C’est ainsi qu’aurait aussi pu s’intituler cet article (cf. l’ouvrage du même nom du philosophe Bruno Latour), tant le sujet est complexe et l’avenir incertain. Pour l’instant la filière aéronautique s’accroche à un objectif de croissance qui pourrait voir doubler le trafic aérien mondial dans les 20 prochaines années pour les plus optimistes. Est ce que pour autant cette croissance est « soutenable » voire « souhaitable » dans un monde bas-carbone ? Rien n’est moins sûr.
Vous avez dit décarbonation.
Airbus, fleuron de l’aéronautique européenne, a son carnet de commande plein pour les 10 ans à venir et a su se relever de la crise du Covid pour devenir le leader mondial du marché. Cette annonce seule aurait de quoi nous réjouir mais ce serait oublier que le secteur fait face à un défi de taille : la décarbonation.
Aéroforum : 10 ans déjà !
Le 9 novembre dernier avait lieu à Toulouse la 10ème édition de l’Aéroforum organisé par la Tribune et Toulouse Métropole. Sans grande surprise, la décarbonation s’est imposée comme le sujet central de la soirée. Ce forum, réunissant la fine fleur des industriels et des investisseurs français du secteur, a permis de faire le bilan des 10 années écoulées mais aussi et surtout de se projeter sur les 10 ans à venir. Les intervenants qui se sont succédés, à commencer par Jean-Luc Moudenc, ont appelé à soutenir la filière en évitant de la stigmatiser. En effet, entre la crise du Covid qui a ébranlé durablement la confiance des investisseurs et les enjeux d’atténuation du réchauffement climatique, l’aéronautique n’est pas véritablement sortie de la crise et doit se réinventer pour faire face aux défis à venir.
Quelques chiffres…
3% c’est la part des émissions de GES liées au secteur du transport aérien dans le monde. C’est finalement assez peu alors pourquoi en parle t’on autant ? Tout d’abord parce que si l’on veut mesurer la véritable contribution du transport aérien au réchauffement climatique il faut tenir compte de l’impact des traînées de condensation ce qui nous amène à 6% des émissions globales. Et enfin et surtout qu’il faut mettre ce chiffre en rapport avec le nombre d’usagers concernés. En effet seuls 10% de la population mondiale utilise l’avion (sur une année courante) et 1% de la population est responsable de la moitié des émissions du secteur. Alors que lundi avait lieu le Global Donut Day qui invite à considérer la justice sociale dans les transitions à venir, nous pouvons nous interroger sur la place que doit prendre l’avion dans nos usages futurs.

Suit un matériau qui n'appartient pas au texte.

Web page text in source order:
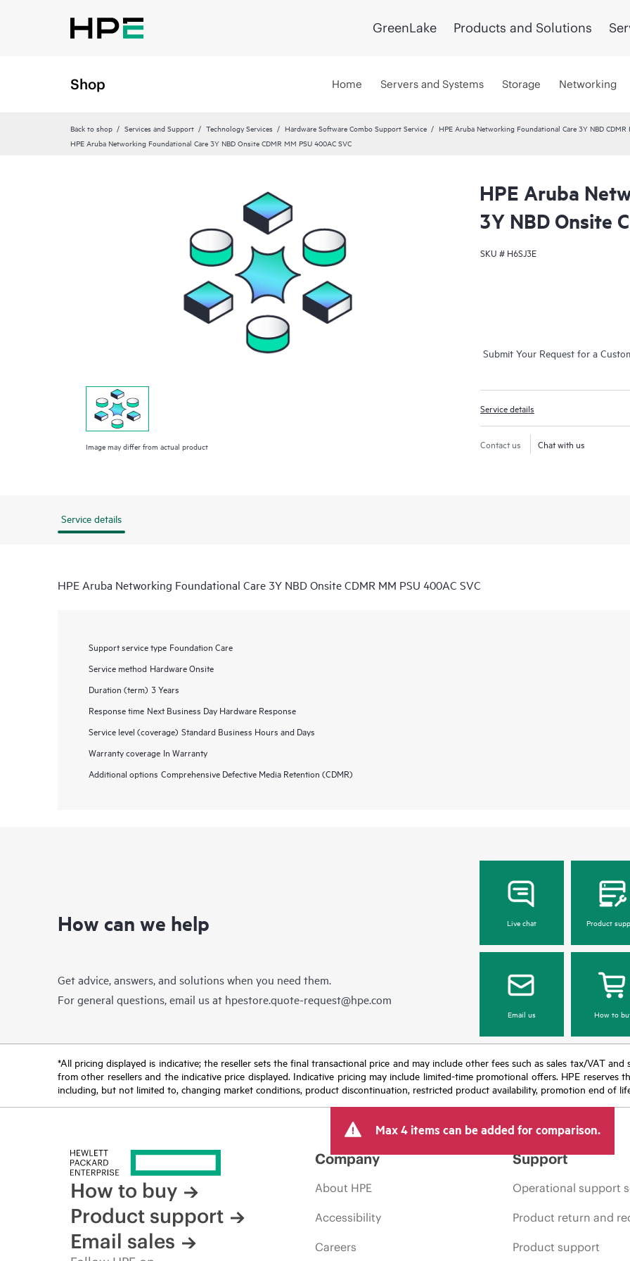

Quelles solutions pour décarboner l’aviation ?
Les différents intervenants de la soirée ont fait part des innovations en cours et à venir (propulsion hydrogène, propulsion hybride, propulsion électrique, biocarburants, carburants de synthèse, etc.) qui pourraient « révolutionner » la filière. Même si la plupart de ces technologies ne sont pas encore matures, certaines comme la propulsion hybride électrique, présentée par la société Ascendance Flight Technologies, semblent prometteuses pour des applications bien spécifiques. D’autres solutions sont d’ors et déjà disponibles (optimisation des opérations sols et vols, réduction de la consommation de carburant, renouvellement de la flotte, etc.) et pourraient permettre, si elles étaient généralisées, de réduire de 20% les émissions de GES liées au transport aérien.
De son côté, Aurélien Bigo propose d’activer les 5 leviers de la SNBC pour atteindre la neutralité carbone à l’horizon 2050.
Son analyse montre que la plupart des solutions proposées actuellement par les avionneurs pour décarboner l’aviation se focalisent sur la technologie (2 des 5 leviers disponibles) et ne concernent qu’une partie des usages. Beaucoup de solutions sont à l’étude pour les court/moyen courriers mais pour l’instant, en dehors de l’utilisation des SAF (Sustainable Aviation Fuel ou CAD en français pour Carburant d’Aviation Durable), il n’y a rien de probant pour les long courriers alors qu’ils sont les principaux vecteurs des émissions mondiales. D’autre part ces solutions se confrontent à des limites physiques.
Est ce que les innovations technologiques sont les seules solutions à mettre en oeuvre ?
Comme aime à le rappeler Jean-Marc Jancovici nous vivons dans un monde fini et l’énergie disponible n’est pas infinie. Dans ces conditions comment « boucler » des modèles de décarbonation qui aujourd’hui se basent sur une électrification massive de l’aviation et/ou une généralisation de l’utilisation des SAF alors même que notre capacité à produire de la biomasse et de l’électricité décarbonée reste très limitée ? A titre d’exemple faire voler un mono-couloir électrique (type A320) entre Toulouse et Paris nécessiterait 40MWh soit la consommation électrique de 10 foyers français sur 1 an!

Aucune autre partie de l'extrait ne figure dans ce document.